I know that the Treasury has its own rules and does not like to be held to account on finance matters. However, given the enormous effect that the Bill will have on so many businesses, it seems inappropriate that the Government have not published a full assessment in this case, in the same way that they do with other Bills. The decision not to publish an impact assessment is hardly in line with the commitment made by the Leader of the House of Commons in a Written Answer of 17 January. This was a refreshing approach by the new Government, overtaking the practice of the previous Government. In that Answer, she wrote:
“The Government is committed to ensuring Parliament has the information it needs to hold the Government to account and to understand the impact of legislation”.

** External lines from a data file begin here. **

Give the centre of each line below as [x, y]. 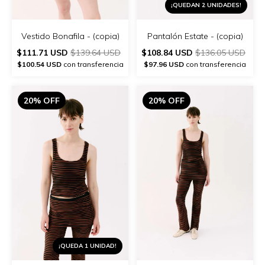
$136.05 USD [220, 52]
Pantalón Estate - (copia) [195, 36]
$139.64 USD [96, 52]
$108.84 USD [168, 52]
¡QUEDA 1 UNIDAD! [88, 246]
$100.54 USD [39, 64]
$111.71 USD [43, 52]
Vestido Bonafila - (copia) [70, 36]
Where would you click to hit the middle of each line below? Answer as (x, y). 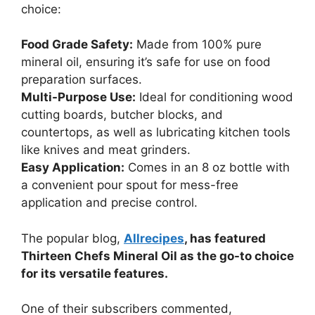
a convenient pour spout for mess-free (130, 185)
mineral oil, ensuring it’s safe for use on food (146, 62)
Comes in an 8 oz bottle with (207, 168)
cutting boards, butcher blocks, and (122, 115)
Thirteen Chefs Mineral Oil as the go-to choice (157, 256)
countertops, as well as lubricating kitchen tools (156, 133)
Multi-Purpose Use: (78, 97)
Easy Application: (73, 168)
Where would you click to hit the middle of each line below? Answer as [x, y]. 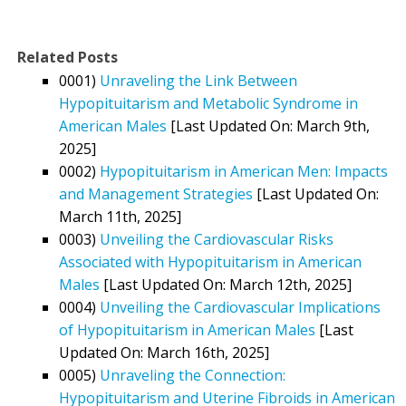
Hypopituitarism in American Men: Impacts [244, 171]
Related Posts [68, 57]
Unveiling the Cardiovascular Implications [240, 307]
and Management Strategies [156, 193]
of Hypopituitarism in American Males [187, 329]
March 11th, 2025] [120, 216]
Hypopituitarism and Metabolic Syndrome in [208, 103]
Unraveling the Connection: [193, 375]
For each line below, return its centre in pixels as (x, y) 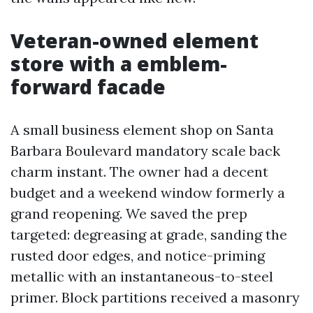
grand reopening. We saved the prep (129, 213)
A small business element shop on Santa (142, 130)
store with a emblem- (119, 64)
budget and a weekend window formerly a (148, 192)
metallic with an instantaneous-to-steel (142, 276)
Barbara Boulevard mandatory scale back (145, 151)
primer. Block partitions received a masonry (155, 297)
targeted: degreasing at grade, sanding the (149, 234)
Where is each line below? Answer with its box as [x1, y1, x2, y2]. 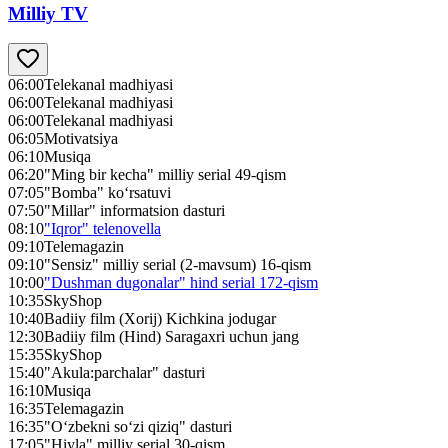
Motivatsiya [44, 130, 118, 148]
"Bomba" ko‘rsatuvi [44, 184, 171, 202]
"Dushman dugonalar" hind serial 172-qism [44, 274, 318, 292]
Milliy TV [8, 2, 88, 24]
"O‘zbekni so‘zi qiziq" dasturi [44, 418, 232, 436]
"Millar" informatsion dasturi [44, 202, 225, 220]
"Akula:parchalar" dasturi [44, 364, 205, 382]
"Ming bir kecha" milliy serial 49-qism [44, 166, 286, 184]
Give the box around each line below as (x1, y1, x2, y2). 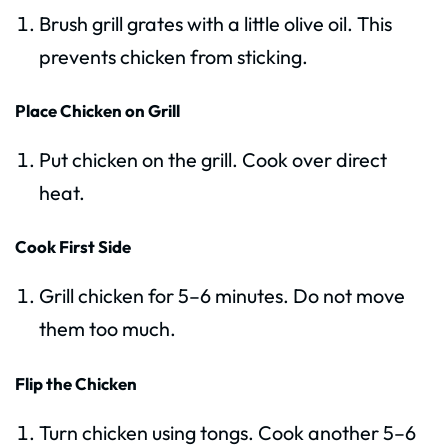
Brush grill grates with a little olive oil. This (38, 10, 392, 36)
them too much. (38, 316, 176, 342)
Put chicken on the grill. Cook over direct (38, 147, 387, 172)
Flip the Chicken (15, 372, 137, 394)
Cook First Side (15, 236, 131, 258)
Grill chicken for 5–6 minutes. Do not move (38, 283, 405, 309)
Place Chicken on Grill (15, 100, 180, 122)
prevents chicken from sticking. (38, 43, 308, 69)
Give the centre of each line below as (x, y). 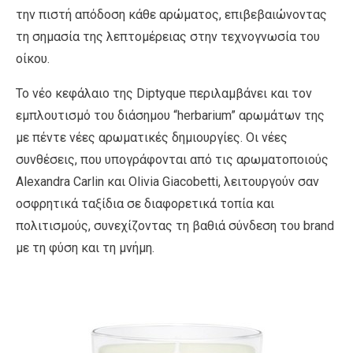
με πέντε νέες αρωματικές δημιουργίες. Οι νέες (152, 137)
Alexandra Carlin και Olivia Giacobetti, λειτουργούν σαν (167, 181)
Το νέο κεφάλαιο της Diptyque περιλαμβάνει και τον (164, 93)
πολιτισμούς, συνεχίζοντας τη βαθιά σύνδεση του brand (175, 225)
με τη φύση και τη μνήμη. (85, 247)
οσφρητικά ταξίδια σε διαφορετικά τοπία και (145, 203)
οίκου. (33, 58)
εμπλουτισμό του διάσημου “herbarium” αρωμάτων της (170, 115)
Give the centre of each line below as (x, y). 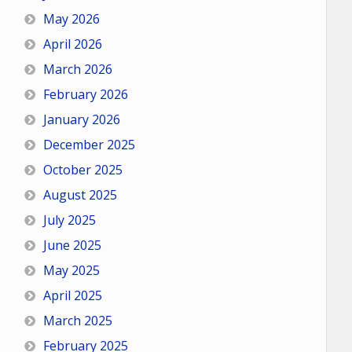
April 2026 (72, 44)
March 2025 (77, 321)
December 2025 (89, 145)
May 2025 (71, 270)
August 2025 (80, 195)
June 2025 (72, 245)
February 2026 (85, 94)
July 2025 (69, 220)
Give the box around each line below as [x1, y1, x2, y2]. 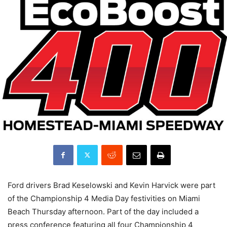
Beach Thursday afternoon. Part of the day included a [8, 206, 199, 216]
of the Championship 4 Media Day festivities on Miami [8, 193, 200, 203]
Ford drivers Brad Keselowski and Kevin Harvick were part [8, 180, 215, 190]
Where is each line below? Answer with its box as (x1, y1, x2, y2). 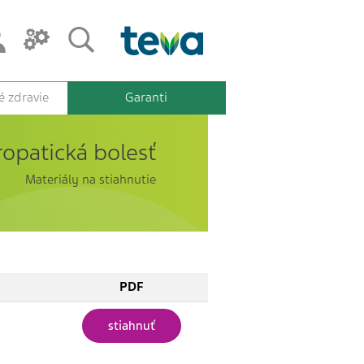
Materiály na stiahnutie (25, 171, 156, 188)
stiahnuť (107, 317, 155, 334)
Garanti (125, 89, 168, 106)
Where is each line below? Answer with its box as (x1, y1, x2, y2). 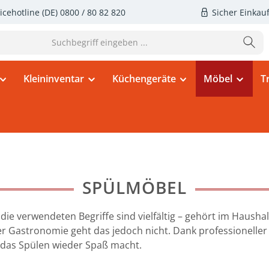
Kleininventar (23, 72, 84, 85)
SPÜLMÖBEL (82, 176, 187, 199)
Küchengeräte (112, 72, 176, 85)

Transparency is the route to better government, and it is a pity that the full rules for impact assessment on Bills, with an independent Regulatory Policy Committee review, do not apply to the Treasury. I beg to move and look forward to other contributions.
My Lords, it is a great pleasure to follow my noble friend Lady Neville-Rolfe, and I support her amendment. My amendments in this group are Amendment 15 to Clause 1, on the increase in the rate of secondary class 1 contributions; Amendment 37 to Clause 2, on the lowering of the threshold for secondary class 1 contributions; and Amendment 57, on increasing employment allowances and removing the £100,000 cap. They are aimed at ensuring that an adequate impact assessment is made available to both Houses of Parliament for each of the proposed changes before the Act comes into force and after it has been in operation.